X = df.drop("ProdTaken", axis=1)
y = df.ProdTaken

#### In optuna, A Trial represents a single call of the objective function
#### Study shows an optimization session which contains a set of trials
#### Study: optimization based on an objective function
#### Trial: a single execution of the objective function

In [10]:
def objective(trial):
    #  hyperparameter setting
    # Here i have just taken parameters for RandomForestClassifier
    entropy = trial.suggest_categorical('criterion', ["gini", "entropy"])
    n_estimators = trial.suggest_int("n_estimators", 10, 1000)
    max_depth = trial.suggest_int("max_depth", 3, 20)
    max_features  =  trial.suggest_uniform("max_features", 0.01, 1.0)

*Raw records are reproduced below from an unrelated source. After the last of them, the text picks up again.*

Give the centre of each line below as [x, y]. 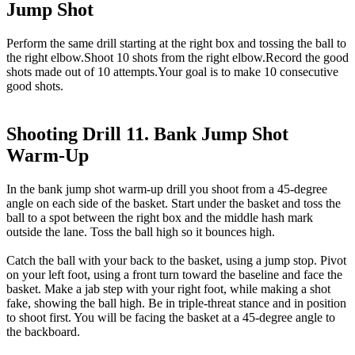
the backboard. [43, 331]
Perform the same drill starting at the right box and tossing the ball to [176, 43]
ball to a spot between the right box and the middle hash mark [160, 217]
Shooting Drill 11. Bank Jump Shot [147, 134]
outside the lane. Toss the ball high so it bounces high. [141, 231]
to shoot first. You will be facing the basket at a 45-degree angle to [171, 317]
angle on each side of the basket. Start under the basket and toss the [174, 203]
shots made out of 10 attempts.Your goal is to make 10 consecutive [172, 71]
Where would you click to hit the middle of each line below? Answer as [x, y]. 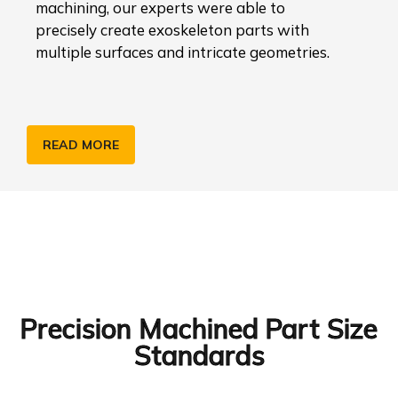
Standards [199, 355]
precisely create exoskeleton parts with [172, 30]
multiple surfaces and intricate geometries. [183, 52]
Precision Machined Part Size [199, 329]
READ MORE [81, 145]
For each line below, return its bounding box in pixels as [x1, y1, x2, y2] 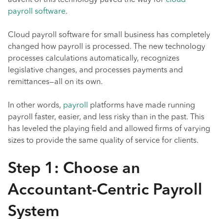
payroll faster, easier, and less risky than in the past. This [8, 113, 204, 121]
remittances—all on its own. [8, 78, 103, 86]
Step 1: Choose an [8, 161, 140, 177]
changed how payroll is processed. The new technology [8, 43, 205, 51]
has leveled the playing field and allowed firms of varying [8, 125, 210, 133]
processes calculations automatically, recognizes [8, 55, 179, 63]
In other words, [8, 102, 63, 109]
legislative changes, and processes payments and [8, 66, 183, 74]
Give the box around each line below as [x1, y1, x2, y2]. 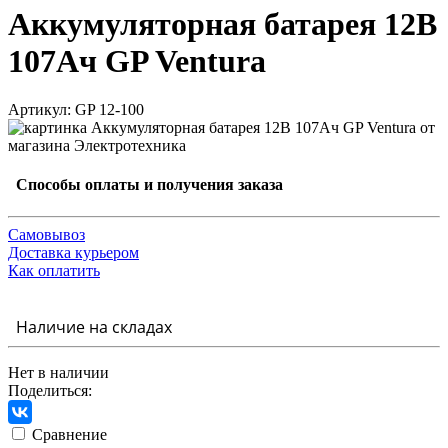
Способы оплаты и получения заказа [8, 176, 283, 194]
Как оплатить [8, 261, 100, 279]
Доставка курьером [8, 243, 139, 261]
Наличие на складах [8, 315, 172, 338]
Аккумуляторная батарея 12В [8, 5, 437, 42]
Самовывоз [8, 225, 85, 243]
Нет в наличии [8, 363, 109, 381]
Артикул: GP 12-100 [8, 101, 144, 119]
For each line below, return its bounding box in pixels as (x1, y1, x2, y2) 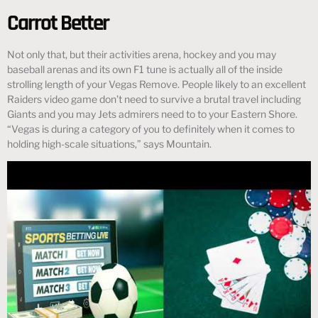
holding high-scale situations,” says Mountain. (7, 138, 212, 150)
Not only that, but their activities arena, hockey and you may (7, 48, 276, 61)
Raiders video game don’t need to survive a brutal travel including (7, 93, 301, 106)
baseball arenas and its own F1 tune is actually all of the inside (7, 63, 283, 76)
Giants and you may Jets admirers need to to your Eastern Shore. (7, 108, 297, 121)
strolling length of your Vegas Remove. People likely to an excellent (7, 78, 306, 91)
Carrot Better (7, 9, 109, 38)
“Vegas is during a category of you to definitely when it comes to (7, 123, 295, 136)

    # data loading and train-test split
    df = pd.read_csv("train.csv", index_col=[0])
    X = df.drop("ProdTaken", axis=1)
    y = df.ProdTaken
    X_train, X_val, y_train, y_val = train_test_split(X, y, random_state=0)
    
    # model training and evaluation
    model = ensemble.RandomForestClassifier(
        n_estimators = n_estimators,
        criterion= entropy,
        max_depth = max_depth,
        max_features = max_features
    )
    model.fit(X_train, y_train)
    y_pred = model.predict(X_val)
    
    # Just wanna to improve f1 score (You can replace this with according to your needs)
    error = sklearn.metrics.f1_score(y_val, y_pred)

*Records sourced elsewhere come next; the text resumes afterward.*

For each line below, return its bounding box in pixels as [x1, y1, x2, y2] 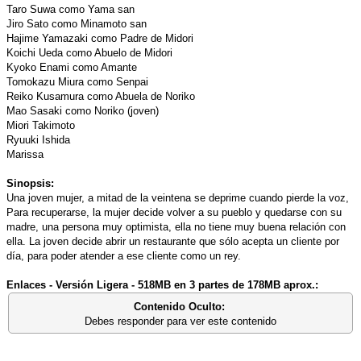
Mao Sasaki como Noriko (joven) [6, 104, 159, 117]
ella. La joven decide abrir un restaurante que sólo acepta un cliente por [6, 234, 339, 247]
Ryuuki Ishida [6, 133, 70, 146]
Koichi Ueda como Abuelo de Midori [6, 46, 172, 59]
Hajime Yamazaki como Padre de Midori [6, 31, 193, 44]
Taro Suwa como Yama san [6, 2, 135, 15]
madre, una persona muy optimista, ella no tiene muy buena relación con [6, 220, 346, 233]
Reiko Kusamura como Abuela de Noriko [6, 89, 195, 102]
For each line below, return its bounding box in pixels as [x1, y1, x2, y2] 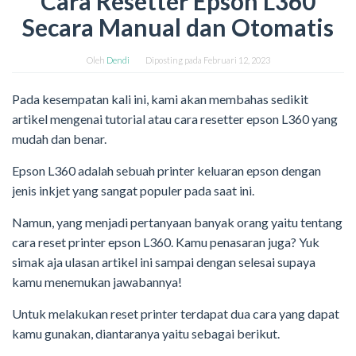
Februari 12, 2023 [203, 55, 270, 66]
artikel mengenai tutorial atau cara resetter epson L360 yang [12, 111, 338, 127]
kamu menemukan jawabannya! [12, 274, 182, 290]
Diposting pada [145, 55, 203, 66]
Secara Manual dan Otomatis [22, 13, 334, 42]
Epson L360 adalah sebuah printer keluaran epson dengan [12, 163, 321, 179]
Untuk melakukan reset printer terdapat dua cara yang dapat [12, 306, 339, 322]
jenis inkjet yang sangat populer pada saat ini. [12, 183, 254, 199]
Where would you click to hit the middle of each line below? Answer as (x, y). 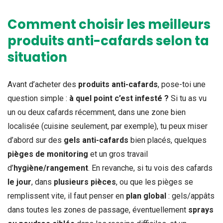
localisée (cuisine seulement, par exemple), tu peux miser (108, 126)
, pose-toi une (182, 85)
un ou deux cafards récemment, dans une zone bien (97, 112)
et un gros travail (118, 154)
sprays (201, 210)
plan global (146, 196)
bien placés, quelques (167, 140)
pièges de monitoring (48, 154)
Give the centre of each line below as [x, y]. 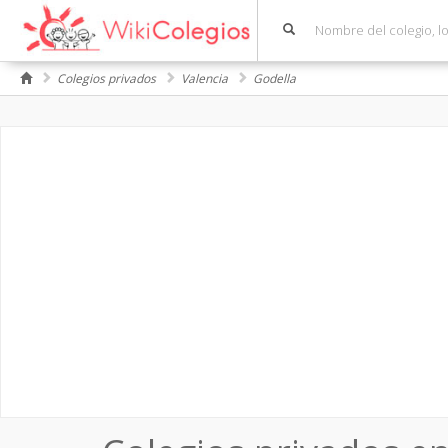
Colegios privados [106, 78]
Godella [274, 78]
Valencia [204, 78]

    # output: evaluation score
    return error

###  **Creating an study for that ML model and optimize it**

In [12]:
# In Optuna, we use the study object to manage optimization.
# Method :func:`~optuna.create_study` returns a study object.
# A study object has useful properties for analyzing the optimization outcome.
study = optuna.create_study(direction='maximize') #Set minimize for minimization and maximize for maximization.
#To start the optimization, we create a study object and pass the objective function to method
study.optimize(objective, n_trials=50)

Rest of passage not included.